Haven't heard that. If that is indeed the case, I'm cutting the card up.


----------



## fastball (Mar 20, 2005)

http://www.gmcard.com/GMCard/apply/redeem/allowances.jsp


----------



## sboylan (Nov 14, 2004)

It's unfortunate but this is true. When I got my first goat I was shocked to hear the GM Rep state the $1000 max (I had $4500 +/- on the card). All was well a month and a half later I was able to squeeze $5000 out of them.


----------



## Tom (Nov 1, 2004)

there are two gm cards, the old and the new. with the old card you could only earn 500 a year, but redeem all of your 7 years earnings.

with the new card you can earn all you want every year, but are limited in how much you can redeem.


----------



## rworkman98 (Feb 10, 2005)

The "New" GM Card had stupid redemption limits. They stopped selling the "Old" GM Card a few years ago, but people who already had it were grandfathered in.


----------



## bemeyer (Apr 4, 2005)

Huh, I got $3200 with my "old" blue GM card. Unfortunately, this barely offset a "communication" error, which I think was intentional, that cost me a couple of grand. This was through Behlmann Pontiac in St. Louis, so I strongly recommend never doing business with this facility. My BBB complaint is in the works as we speak.


----------



## patrun64 (Apr 23, 2005)

I must have the old card, (10 plus years) I redeemed my entire balance of $1800 on my 05 GTO last month. Unfortunatetly I was under the impression that I could use only $1000, so I quit using the thing years ago. I started using it again and earned $200 this month alone. But I think the prior post is correct, once I hit 500 in earning it will quit for the year. Still, I like the limit of 500 a year better than 1000 off on all the cool cars. They are giving away 500 bonus again on the card, right? I think I would have got an additional 500 had I waited til now. Not to mention my local dealer has 3 in stock now, versus none when I was searching.

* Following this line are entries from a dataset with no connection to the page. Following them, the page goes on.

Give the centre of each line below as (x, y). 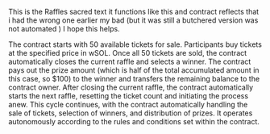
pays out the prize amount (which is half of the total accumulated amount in (134, 70)
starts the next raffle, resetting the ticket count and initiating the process (128, 96)
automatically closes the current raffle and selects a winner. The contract (130, 61)
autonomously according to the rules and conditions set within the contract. (134, 121)
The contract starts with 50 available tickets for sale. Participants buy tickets (135, 44)
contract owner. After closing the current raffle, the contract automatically (131, 87)
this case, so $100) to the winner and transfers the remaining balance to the (134, 79)
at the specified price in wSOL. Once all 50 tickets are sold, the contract (128, 53)
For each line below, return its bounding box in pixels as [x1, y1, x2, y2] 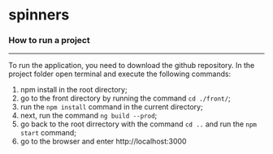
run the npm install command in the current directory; [19, 102, 203, 112]
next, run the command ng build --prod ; [19, 111, 158, 121]
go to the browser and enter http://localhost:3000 [19, 136, 187, 147]
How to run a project [8, 35, 91, 46]
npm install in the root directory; [19, 85, 128, 95]
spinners [8, 6, 70, 24]
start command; [19, 128, 77, 138]
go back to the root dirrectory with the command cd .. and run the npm [19, 119, 258, 129]
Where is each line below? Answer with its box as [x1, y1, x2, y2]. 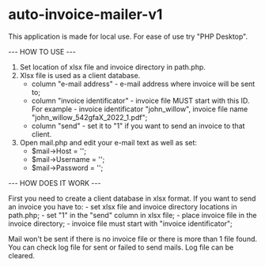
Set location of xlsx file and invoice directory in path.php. [19, 62, 206, 72]
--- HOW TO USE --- [8, 47, 77, 56]
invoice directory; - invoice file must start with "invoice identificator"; [8, 219, 233, 228]
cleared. [8, 250, 36, 260]
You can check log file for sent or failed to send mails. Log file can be [8, 243, 234, 252]
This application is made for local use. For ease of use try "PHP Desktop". [8, 32, 248, 41]
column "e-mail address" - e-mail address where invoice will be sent [31, 79, 256, 88]
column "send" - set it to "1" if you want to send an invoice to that [31, 121, 245, 130]
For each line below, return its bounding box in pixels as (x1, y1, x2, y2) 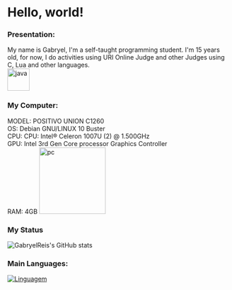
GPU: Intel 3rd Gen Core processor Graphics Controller (7, 139, 168, 147)
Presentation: (7, 30, 55, 40)
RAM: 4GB (7, 207, 37, 216)
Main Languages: (7, 259, 69, 268)
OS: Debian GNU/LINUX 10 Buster (7, 124, 105, 133)
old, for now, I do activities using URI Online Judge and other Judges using (7, 53, 225, 62)
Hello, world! (7, 4, 84, 21)
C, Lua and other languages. (7, 61, 90, 69)
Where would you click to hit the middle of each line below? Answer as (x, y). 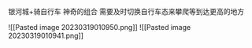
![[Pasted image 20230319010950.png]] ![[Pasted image (100, 27)
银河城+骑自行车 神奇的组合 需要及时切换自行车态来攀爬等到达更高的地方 (126, 11)
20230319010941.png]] (46, 35)
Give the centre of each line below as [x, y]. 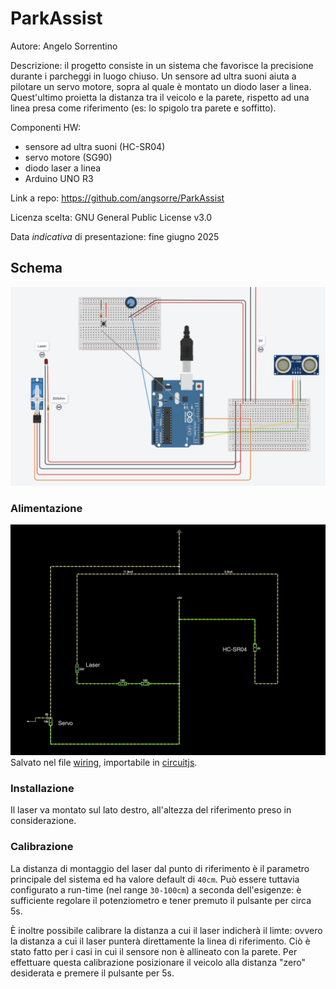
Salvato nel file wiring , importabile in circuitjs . [104, 763]
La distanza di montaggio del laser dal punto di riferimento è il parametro [160, 868]
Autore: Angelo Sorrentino [64, 46]
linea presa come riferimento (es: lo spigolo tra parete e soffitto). [143, 108]
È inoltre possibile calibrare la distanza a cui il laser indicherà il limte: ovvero [166, 930]
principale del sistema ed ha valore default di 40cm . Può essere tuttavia [155, 879]
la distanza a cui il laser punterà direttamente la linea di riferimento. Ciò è [160, 941]
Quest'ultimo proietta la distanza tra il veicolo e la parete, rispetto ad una [160, 97]
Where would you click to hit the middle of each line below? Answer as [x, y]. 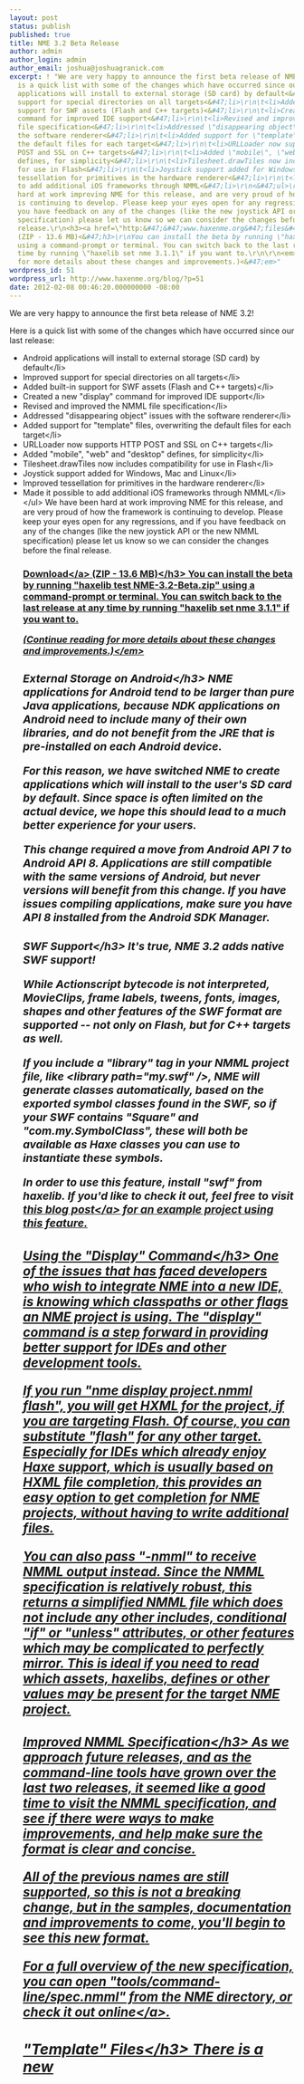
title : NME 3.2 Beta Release [64, 43]
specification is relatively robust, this [137, 1586]
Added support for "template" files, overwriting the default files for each [157, 425]
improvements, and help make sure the [142, 1833]
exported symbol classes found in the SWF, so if [149, 1104]
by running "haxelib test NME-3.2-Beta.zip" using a [138, 585]
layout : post [34, 18]
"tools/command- [165, 1981]
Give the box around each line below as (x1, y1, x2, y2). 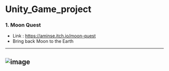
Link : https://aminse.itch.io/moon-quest (12, 33, 96, 39)
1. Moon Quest (5, 22, 41, 29)
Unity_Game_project (5, 4, 92, 15)
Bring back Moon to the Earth (12, 38, 74, 44)
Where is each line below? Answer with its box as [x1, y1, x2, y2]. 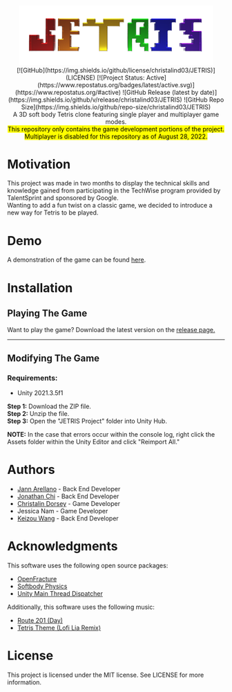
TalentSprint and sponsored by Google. [7, 194, 119, 202]
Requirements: [7, 373, 58, 383]
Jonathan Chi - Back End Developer [17, 492, 119, 500]
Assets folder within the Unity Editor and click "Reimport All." [7, 438, 180, 446]
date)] [200, 88, 217, 96]
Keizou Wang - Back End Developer [17, 514, 119, 522]
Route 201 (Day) [17, 616, 64, 624]
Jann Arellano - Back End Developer [17, 485, 121, 493]
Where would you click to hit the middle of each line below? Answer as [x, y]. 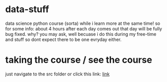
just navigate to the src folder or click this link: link [57, 74]
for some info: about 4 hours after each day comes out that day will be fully [84, 28]
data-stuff [27, 9]
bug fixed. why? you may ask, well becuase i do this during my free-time [81, 34]
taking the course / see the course [79, 60]
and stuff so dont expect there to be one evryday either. [64, 39]
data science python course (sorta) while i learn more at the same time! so [83, 23]
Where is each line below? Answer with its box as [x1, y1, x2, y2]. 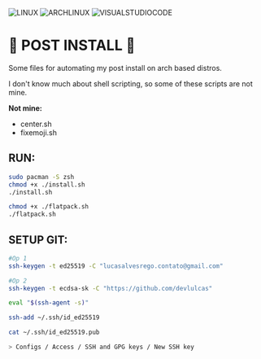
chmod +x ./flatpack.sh [8, 203, 89, 211]
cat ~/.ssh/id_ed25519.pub [8, 328, 100, 337]
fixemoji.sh [20, 127, 57, 138]
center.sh [20, 119, 52, 129]
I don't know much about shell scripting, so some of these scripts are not [8, 78, 254, 89]
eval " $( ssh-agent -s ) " [8, 299, 89, 307]
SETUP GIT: [8, 233, 68, 247]
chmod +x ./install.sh [8, 180, 85, 189]
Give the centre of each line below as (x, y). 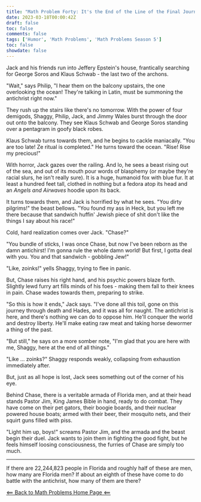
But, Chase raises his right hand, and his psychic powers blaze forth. (91, 280)
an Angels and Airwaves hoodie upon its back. (63, 190)
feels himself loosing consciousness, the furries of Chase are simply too (95, 444)
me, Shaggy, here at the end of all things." (58, 347)
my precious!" (23, 153)
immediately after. (28, 365)
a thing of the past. (29, 329)
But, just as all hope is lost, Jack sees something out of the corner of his (95, 376)
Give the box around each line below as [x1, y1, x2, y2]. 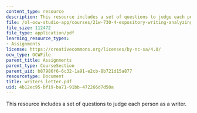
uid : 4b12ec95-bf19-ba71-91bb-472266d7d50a [6, 84, 114, 90]
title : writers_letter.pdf [6, 79, 72, 85]
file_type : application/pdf [6, 30, 75, 36]
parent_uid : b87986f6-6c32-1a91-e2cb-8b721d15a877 [6, 68, 133, 74]
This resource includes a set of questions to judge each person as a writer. [6, 100, 186, 107]
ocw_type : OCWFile [6, 52, 51, 58]
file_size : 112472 [6, 24, 51, 31]
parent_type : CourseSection [6, 62, 75, 69]
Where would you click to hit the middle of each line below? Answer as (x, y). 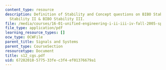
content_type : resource (30, 10)
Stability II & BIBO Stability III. (47, 19)
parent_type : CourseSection (34, 46)
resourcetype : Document (30, 51)
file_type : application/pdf (34, 28)
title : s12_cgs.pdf (25, 55)
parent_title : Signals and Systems (42, 42)
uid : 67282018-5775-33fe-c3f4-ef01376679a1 (51, 60)
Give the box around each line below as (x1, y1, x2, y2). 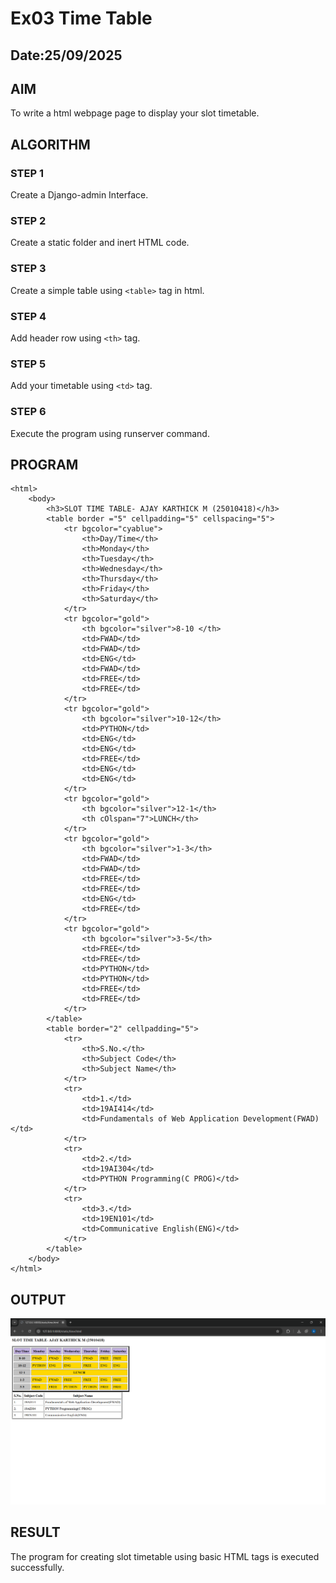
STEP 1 (10, 166, 44, 180)
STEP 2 (10, 214, 47, 227)
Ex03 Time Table (10, 7, 153, 30)
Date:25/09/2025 (10, 47, 123, 64)
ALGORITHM (10, 136, 91, 153)
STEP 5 (10, 357, 47, 371)
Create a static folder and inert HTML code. (10, 237, 190, 249)
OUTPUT (10, 1291, 67, 1308)

In 1996 I bought an Impala SS and used $7000 on the card...the good old days.


----------



## fastball (Mar 20, 2005)

So how do I know if I have the old card or new card? I got mine in Sept. of 2001.


----------



## fergyflyer (Apr 18, 2005)

patrun64 said:


> I must have the old card, (10 plus years) I redeemed my entire balance of $1800 on my 05 GTO last month. Unfortunatetly I was under the impression that I could use only $1000, so I quit using the thing years ago. I started using it again and earned $200 this month alone. But I think the prior post is correct, once I hit 500 in earning it will quit for the year. Still, I like the limit of 500 a year better than 1000 off on all the cool cars. They are giving away 500 bonus again on the card, right? I think I would have got an additional 500 had I waited til now. Not to mention my local dealer has 3 in stock now, versus none when I was searching.
> 
> In 1996 I bought an Impala SS and used $7000 on the card...the good old days.


My brother traded a 95 Grand Prix on a 98 Bonneville. Sticker on the Bonne was 26,500. He got GM family discount plus the rebate to bring it down to 21,300. They gave him 8900 on the Grand Prix and he had 9200 in GM card. All said and done, tax tags etc... it was just under 5k and a 95 Grand Prix with 60,000miles to get a 98 Bonneville. Now they limit Family to 1% earnings, but unlimited redemption dollars, so that 9200 is now 1840. 
Oh well I got 700 off my GTO so I'm happy.


----------



## [email protected] (Apr 14, 2005)

I wouldn't go cutting the card up. The GM Card always seems to come in handy. I had about 300 worth of earnings in January. They upped it to 2,000. When they called to verify with GM Card, GM Card gave me another 3,000 for a GTO. I had 5500 GMAC rebate and then another 5000 rebate from GM Card. I basically got a 2 year lease on this thing for the price of a Yugo.

Gene


----------



## Devil (Mar 27, 2005)

fastball said:


> I have a question about the GM card..... I see there is a redemption limit of $1,000.00 for the GTO..... when did GM start this? My step-dad bought his 1996 Grand Prix GT _and_ his 2002 Grand Prix GTP using every penny of the $3,000.00 maxed on his card, and my Mom bought her '98 Buick LeSabre the same way. Now, if I'm right, I can only redeem up to a grand on the Goat (and pretty much every other GM vehicle has a redemption limit now). When did GM start this? I have two grand saved on my card. Is there any way to sneak past this limit? That sucks!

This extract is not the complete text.